You may well not have heard of Matchbox Twenty unless you hang out in America. If you do know this band, you could well view the trio interviewed here - guitarists Kyle Cook and Adam Gaynor and bass player Brian Yale - as the kind of irony-free, American MTV fodder who'll sell their last vestage of musical integrity to 'make it'.
After all, how does a band that gets together just three months before recording their first album, 'Yourself Or Someone Like You' then go on to sell 10 million copies of it? And how does their lead singer, Rob Thomas, subsequently end up collaborating with Carlos Santana on The Supernatural, worldwide supersmash of a few months ago? It's all a bit too unlikely isn't it? And surely not the result of being anything but desperate for commercial success.
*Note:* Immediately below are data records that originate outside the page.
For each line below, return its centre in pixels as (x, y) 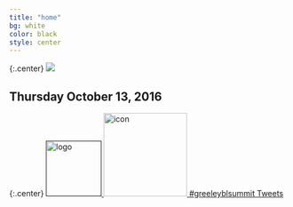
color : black (33, 34)
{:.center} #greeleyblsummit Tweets (146, 194)
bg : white (28, 26)
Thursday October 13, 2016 (86, 96)
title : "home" (36, 17)
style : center (36, 42)
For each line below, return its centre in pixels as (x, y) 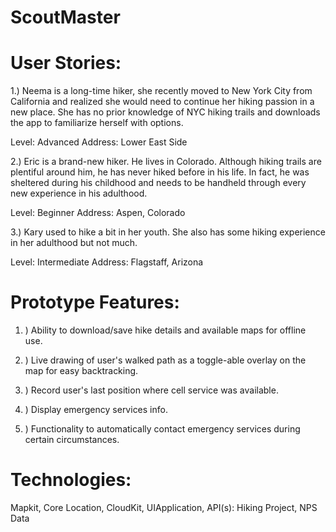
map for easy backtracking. (81, 371)
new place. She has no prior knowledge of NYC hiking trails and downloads (165, 112)
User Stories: (66, 63)
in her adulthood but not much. (74, 243)
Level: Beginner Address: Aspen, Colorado (98, 213)
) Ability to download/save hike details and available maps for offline (165, 330)
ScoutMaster (65, 17)
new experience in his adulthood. (79, 193)
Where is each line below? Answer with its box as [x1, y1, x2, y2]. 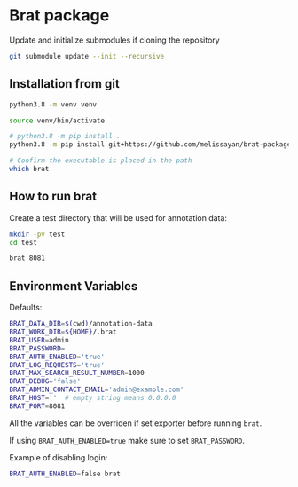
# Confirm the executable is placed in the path [9, 156, 192, 165]
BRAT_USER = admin [9, 335, 69, 344]
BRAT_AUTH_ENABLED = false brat [9, 469, 122, 478]
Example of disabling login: [9, 452, 108, 462]
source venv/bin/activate [9, 116, 105, 125]
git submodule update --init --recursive [9, 51, 165, 60]
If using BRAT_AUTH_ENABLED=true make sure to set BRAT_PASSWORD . [9, 435, 246, 445]
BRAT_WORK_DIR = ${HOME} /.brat [9, 327, 117, 336]
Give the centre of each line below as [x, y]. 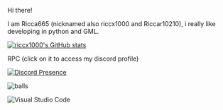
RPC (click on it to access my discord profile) [73, 59]
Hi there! [20, 10]
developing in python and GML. [53, 31]
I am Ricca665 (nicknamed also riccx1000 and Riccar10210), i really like [111, 24]

As it turns out, Guitarist's Matchbox Twenty guests prove disarmingly dry of wit, resolutely un-pop starry and unquestionably committed to the art of crafting songs. Pretentious they are not. Their massive success has come about with little critical support, in the US, because they write songs that people have simply come to love. And in the case of new album, 'Mad Season By Matchbox Twenty' they've done it again.
They may not have the angsty edginess of a new Nirvana or the painfully hip posturing of another Limp Bizkit, but then Matchbox Twenty have never made any secret of the fact that it's melody, not mindless band-wagoneering, that cranks their collective handle.
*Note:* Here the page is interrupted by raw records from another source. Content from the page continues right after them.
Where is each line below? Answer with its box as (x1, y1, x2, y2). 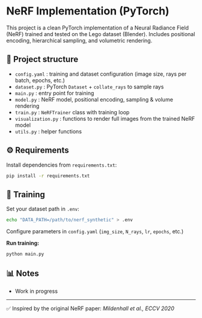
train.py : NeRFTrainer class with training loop (14, 108, 130, 115)
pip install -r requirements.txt (6, 173, 90, 179)
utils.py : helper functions (14, 127, 82, 135)
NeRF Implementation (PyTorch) (6, 4, 170, 18)
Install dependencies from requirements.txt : (6, 161, 117, 168)
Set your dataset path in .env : (6, 206, 79, 213)
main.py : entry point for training (14, 89, 94, 97)
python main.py (6, 251, 44, 257)
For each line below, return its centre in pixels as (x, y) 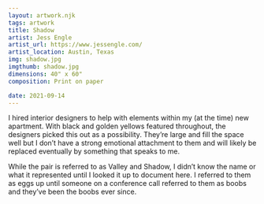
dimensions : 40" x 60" (45, 74)
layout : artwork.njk (42, 15)
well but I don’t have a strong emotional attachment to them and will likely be (132, 143)
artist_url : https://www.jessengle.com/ (76, 45)
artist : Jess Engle (40, 37)
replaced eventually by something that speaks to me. (94, 151)
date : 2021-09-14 (37, 95)
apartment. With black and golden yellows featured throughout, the (117, 126)

Their success has yet to translate into European, of course. But this hasn't stopped the Matchbox boys repeatedly taking on the UK over the last few years. The fact that the band comfortably sold out Hammersmith Apollo, the location for this interview, on their most recent jaunt, reflects their steadily increasing British popularity - heartening when you consider the relatively low profile they've received in the press.
They may have made it big in the US overnight, but this is a band who know they have to prove themselves elsewhere. The only way they're going to do that is by playing. And playing, and playing...
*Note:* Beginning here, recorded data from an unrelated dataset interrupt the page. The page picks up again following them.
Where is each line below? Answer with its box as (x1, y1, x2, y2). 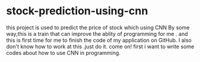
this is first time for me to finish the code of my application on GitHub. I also (6, 36, 192, 44)
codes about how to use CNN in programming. (6, 49, 121, 56)
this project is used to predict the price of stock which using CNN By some (6, 24, 190, 31)
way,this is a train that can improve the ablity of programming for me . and (6, 30, 188, 37)
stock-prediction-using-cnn (6, 4, 148, 18)
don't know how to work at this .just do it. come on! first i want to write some (6, 43, 195, 50)
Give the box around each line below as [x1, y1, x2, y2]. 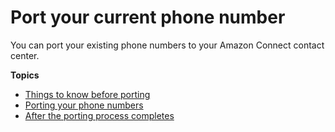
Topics [10, 69, 40, 81]
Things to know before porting [24, 88, 151, 100]
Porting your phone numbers [24, 99, 144, 111]
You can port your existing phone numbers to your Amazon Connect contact [10, 39, 325, 51]
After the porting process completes [24, 109, 175, 121]
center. [10, 49, 40, 61]
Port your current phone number [10, 6, 286, 29]
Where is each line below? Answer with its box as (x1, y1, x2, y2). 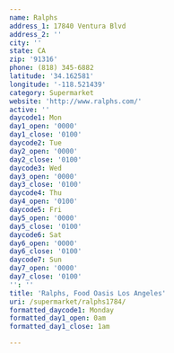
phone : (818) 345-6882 (9, 64, 94, 73)
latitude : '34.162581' (9, 72, 94, 81)
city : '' (9, 38, 42, 48)
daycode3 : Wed (9, 163, 63, 172)
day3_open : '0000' (9, 172, 78, 181)
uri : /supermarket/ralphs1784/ (9, 297, 126, 306)
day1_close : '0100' (9, 130, 83, 139)
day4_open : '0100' (9, 197, 78, 207)
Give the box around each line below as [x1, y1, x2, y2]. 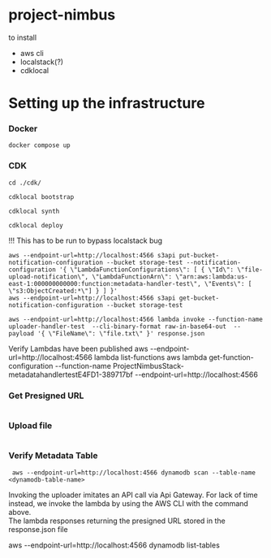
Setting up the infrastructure [8, 94, 205, 113]
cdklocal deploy [8, 221, 63, 229]
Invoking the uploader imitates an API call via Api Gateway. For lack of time [8, 490, 258, 500]
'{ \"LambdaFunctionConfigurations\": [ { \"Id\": [59, 266, 234, 274]
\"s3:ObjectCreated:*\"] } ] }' [8, 287, 118, 295]
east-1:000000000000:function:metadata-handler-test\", [8, 279, 201, 288]
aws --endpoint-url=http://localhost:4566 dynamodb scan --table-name [11, 469, 256, 477]
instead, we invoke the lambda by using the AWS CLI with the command [8, 498, 249, 508]

Selling out the Hammersmith Apollo is no mean feat, but I guess you're used to playing bigger places back home?
Cook: It's a humbling experience playing in Europe. We're still trying to make people aware of the band, let alone the new record. It's very different than at home.
Gaynor: It really makes us concentrate on not just coasting through the show. I think, in the States, we're known for putting on a pretty good show every night. But when we come here, we really need to focus on making sure that it's happening every time we get on the stage. It's been nine months since we played live, so it feels good to be playing in front of an audience again. And the break has made us enjoy the first few dates of the tour, which makes us play better, so it's all been good.
Cook: We'd worked so hard for the two years before that though, we needed to have some time off, some sacred time for ourselves. But for me personally, it felt great to get back with the guys. Even doing pre-production rehearsals for this tour was really fun, because we were together, playing again.
Gaynor: A couple of us really like to play live and a couple of us like the studio more, but I think we'd all agree that we love the rush of playing for people that appreciate what we do. And each time we come over to the UK, there have been more people coming to see us, which is great.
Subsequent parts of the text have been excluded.